The first place we stopped at was called the 'The Cosmos' and they had a special rate of 12000 RMB per square meter (m^2). I break it down here: This translates to around $2000 USD per m^2 or $185 USD per square foot. That's considered a very good price in Chengdu for a brand new apartment house. The apartment house we looked at was The Cosmos Mini at 123 m^2 (~1300 square feet), so it costs ~ 1,440,000 RMB or $240,000 USD. The next property we visited was Seongnam Lakeside Park Mansion and it was more expensive here with price tags of 2,165,376 RMB (~$360,000 USD) for a 159 m^2 (~1700 square foot) apartment house (B3). The quoted rate was 13,325 RMB per m^2 (~ $2220 USD per m^2 or $208 USD per square foot). They had a larger unit (B1) with 267 m^2 (~2850 square feet) that cost 3,834,072 RMB (~$640,000 USD). The quoted rate here was 22,085 RMB per m^2 ($3680 USD per m^2 or $343 USD per square foot). In all these conversions I used $1 USD ~ 6 RMB and 1 m^2 ~ 10.7 square feet. There were other units too (B2 & B4). The B3 unit was much more expensive per square foot than the B1 unit because it had some kind of great view - You always pay extra for that, eh?
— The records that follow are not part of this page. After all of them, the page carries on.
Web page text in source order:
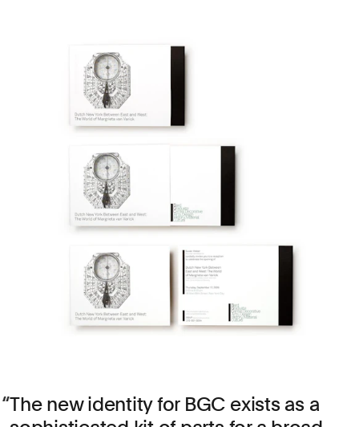
The new identity for BGC exists as a
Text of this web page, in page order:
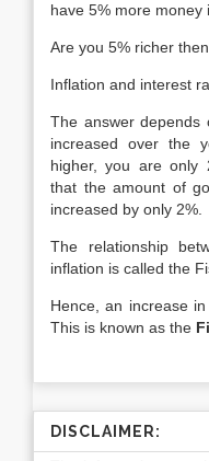
have 5% more money
Are you 5% richer
Inflation and interest
The answer depends
increased over the
higher, you are only
that the amount of
increased by only 2%.
The relationship
inflation is called the
Hence, an increase
This is known as the
DISCLAIMER:
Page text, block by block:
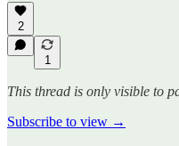
2
1
This thread is only visible to
Subscribe to view →
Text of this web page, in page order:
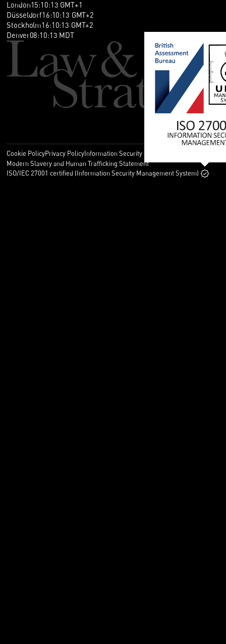
London15:10:13 GMT+1
Düsseldorf16:10:13 GMT+2
Stockholm16:10:13 GMT+2
Denver08:10:13 MDT
Cookie PolicyPrivacy PolicyInformation Security Policy
Modern Slavery and Human Trafficking Statement
ISO/IEC 27001 certified (Information Security Management System)
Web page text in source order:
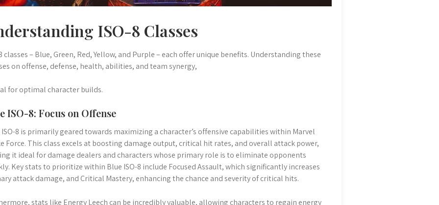
ISO-8 Classes
classes – Blue, Green, Red, Yellow, and Purple – each offer unique benefits. Understanding these
on offense, defense, health, abilities, and team synergy,
for optimal character builds.
ISO-8: Focus on Offense
8 is primarily geared towards maximizing a character’s offensive capabilities within Marvel
Force. This class excels at boosting damage output, critical hit rates, and overall attack power,
it ideal for damage dealers and characters whose primary role is to eliminate opponents
Key stats to prioritize within Blue ISO-8 include Focused Assault, which significantly increases
attack damage, and Critical Mastery, enhancing the chance and severity of critical hits.
stats like Energy Leech can be incredibly valuable, allowing characters to regain energy
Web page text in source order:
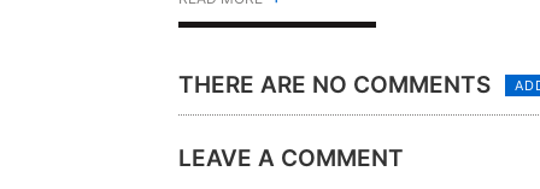
THERE ARE NO COMMENTS
LEAVE A COMMENT
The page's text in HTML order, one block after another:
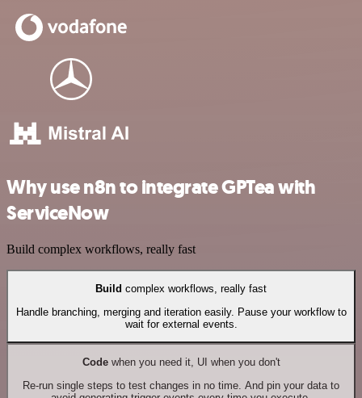
Why use n8n to integrate GPTea with
ServiceNow
Build complex workflows, really fast
Build complex workflows, really fast
Handle branching, merging and iteration easily. Pause your workflow to
wait for external events.
Codewhen you need it, UI when you don't
Re-run single steps to test changes in no time. And pin your data to
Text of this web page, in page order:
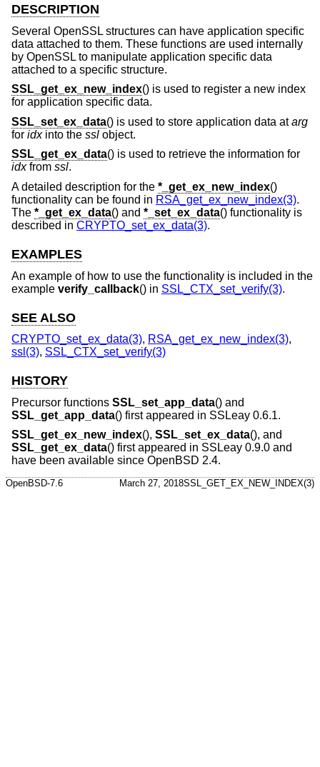
DESCRIPTION
Several OpenSSL structures can have application specific
data attached to them. These functions are used internally
by OpenSSL to manipulate application specific data
attached to a specific structure.
SSL_get_ex_new_index() is used to register a new index
for application specific data.
SSL_set_ex_data() is used to store application data atarg
for idxinto the ssl object.
SSL_get_ex_data() is used to retrieve the information for
idxfrom ssl.
A detailed description for the *_get_ex_new_index()
functionality can be found in RSA_get_ex_new_index(3).
The *_get_ex_data() and *_set_ex_data() functionality is
described in CRYPTO_set_ex_data(3).
EXAMPLES
An example of how to use the functionality is included in the
example verify_callback() in SSL_CTX_set_verify(3).
SEE ALSO
CRYPTO_set_ex_data(3), RSA_get_ex_new_index(3),
ssl(3), SSL_CTX_set_verify(3)
HISTORY
Precursor functions SSL_set_app_data() and
SSL_get_app_data() first appeared in SSLeay 0.6.1.
SSL_get_ex_new_index(), SSL_set_ex_data(), and
SSL_get_ex_data() first appeared in SSLeay 0.9.0 and
have been available since OpenBSD 2.4.
OpenBSD-7.6 March 27, 2018SSL_GET_EX_NEW_INDEX(3)
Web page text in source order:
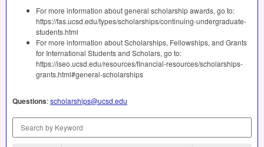
For more information about general scholarship awards, go to:
https://fas.ucsd.edu/types/scholarships/continuing-undergraduate-
students.html
For more information about Scholarships, Fellowships, and Grants
for International Students and Scholars, go to:
https://iseo.ucsd.edu/resources/financial-resources/scholarships-
grants.html#general-scholarships
Questions:scholarships@ucsd.edu
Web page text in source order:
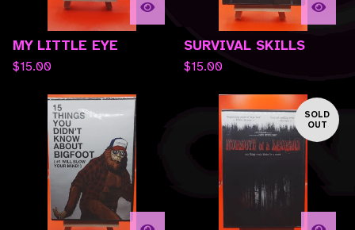
MY LITTLE EYE
$15.00
SURVIVAL SKILLS
$15.00
SOLD
OUT
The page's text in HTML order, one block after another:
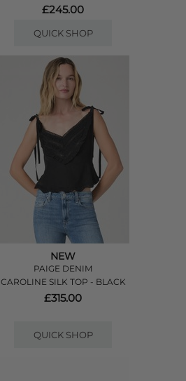
£245.00
QUICK SHOP
NEW
PAIGE DENIM
CAROLINE SILK TOP - BLACK
£315.00
QUICK SHOP
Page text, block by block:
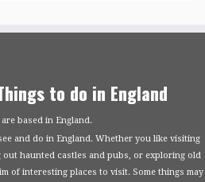
to do in England
based in England.
and do in England. Whether you like visiting
out haunted castles and pubs, or exploring old
of interesting places to visit. Some things may
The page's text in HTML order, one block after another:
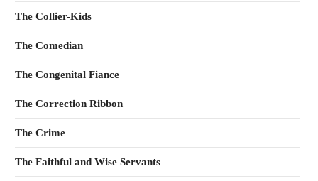
The Collier-Kids
The Comedian
The Congenital Fiance
The Correction Ribbon
The Crime
The Faithful and Wise Servants
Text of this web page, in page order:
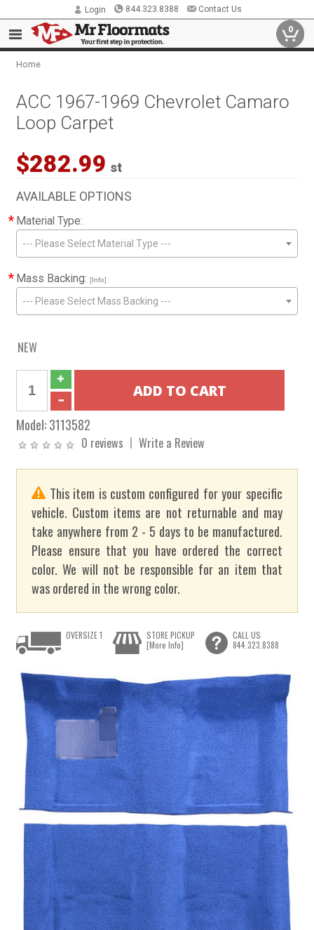
Login 844.323.8388 Contact Us
0
Home
ACC 1967-1969 Chevrolet Camaro
Loop Carpet
$282.99 st
AVAILABLE OPTIONS
* Material Type:
--- Please Select Material Type ---
* Mass Backing: [Info]
--- Please Select Mass Backing ---
NEW
Model:3113582
0 reviews Write a Review
This item is custom configured for your specific
vehicle. Custom items are not returnable and may
take anywhere from 2 - 5 days to be manufactured.
Please ensure that you have ordered the correct
color. We will not be responsible for an item that
was ordered in the wrong color.
OVERSIZE 1
STORE PICKUP
[More Info]
CALL US
844.323.8388
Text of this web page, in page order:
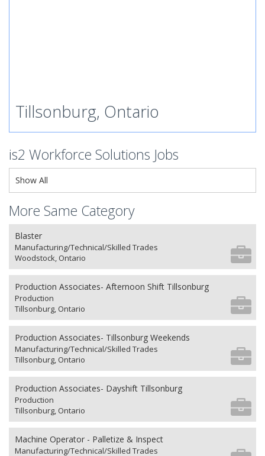
Tillsonburg, Ontario
is2 Workforce Solutions Jobs
Show All
More Same Category
Blaster
Manufacturing/Technical/Skilled Trades
Woodstock, Ontario
Production Associates- Afternoon Shift Tillsonburg
Production
Tillsonburg, Ontario
Production Associates- Tillsonburg Weekends
Manufacturing/Technical/Skilled Trades
Tillsonburg, Ontario
Production Associates- Dayshift Tillsonburg
Production
Tillsonburg, Ontario
Machine Operator - Palletize & Inspect
Manufacturing/Technical/Skilled Trades
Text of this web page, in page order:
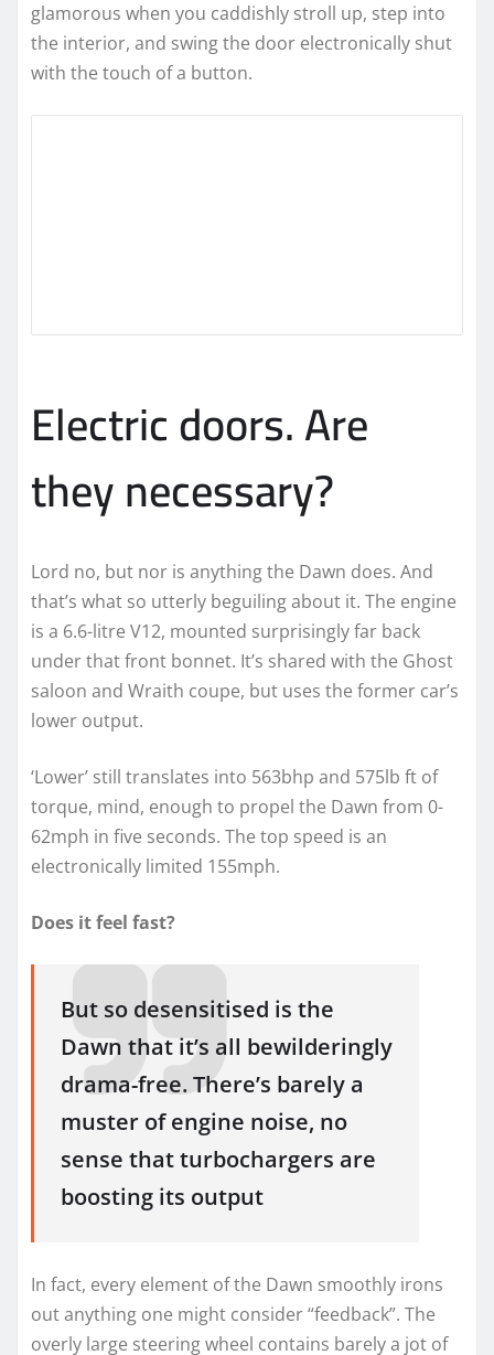
glamorous when you caddishly stroll up, step into
the interior, and swing the door electronically shut
with the touch of a button.
Electric doors. Are
they necessary?
Lord no, but nor is anything the Dawn does. And
that’s what so utterly beguiling about it. The engine
is a 6.6-litre V12, mounted surprisingly far back
under that front bonnet. It’s shared with the Ghost
saloon and Wraith coupe, but uses the former car’s
lower output.
‘Lower’ still translates into 563bhp and 575lb ft of
torque, mind, enough to propel the Dawn from 0-
62mph in five seconds. The top speed is an
electronically limited 155mph.
Does it feel fast?
But so desensitised is the
Dawn that it’s all bewilderingly
drama-free. There’s barely a
muster of engine noise, no
sense that turbochargers are
boosting its output
In fact, every element of the Dawn smoothly irons
out anything one might consider “feedback”. The
overly large steering wheel contains barely a jot of
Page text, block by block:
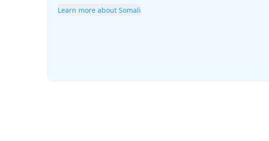
Learn more about Somali
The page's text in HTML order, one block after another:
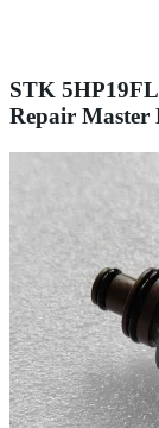
STK
Repair Master

The rates seem compatible with what one might expect to pay in the USA, but the rates seem high to me for China and it will be interesting to see where they are in a year or two from now (up or down). Anyway, it was all quite illuminating to see about real estate in China and it was an entertaining way to spend an afternoon too in seeing something of the 'China Dream'. My personal reflections on a few visits to China in the past 5 years tell a tale of a rising nation unparalleled in history, but at what cost? The cities are polluted from coal burning, the building continue to go up, but many remain unoccupied. The state subsidizes coal and steel industry, and China has deep debts, so I wonder if such growth is sustainable to support a transition so rapidly into modern ways. Time will tell and I hope China Dream does not become China Nightmare!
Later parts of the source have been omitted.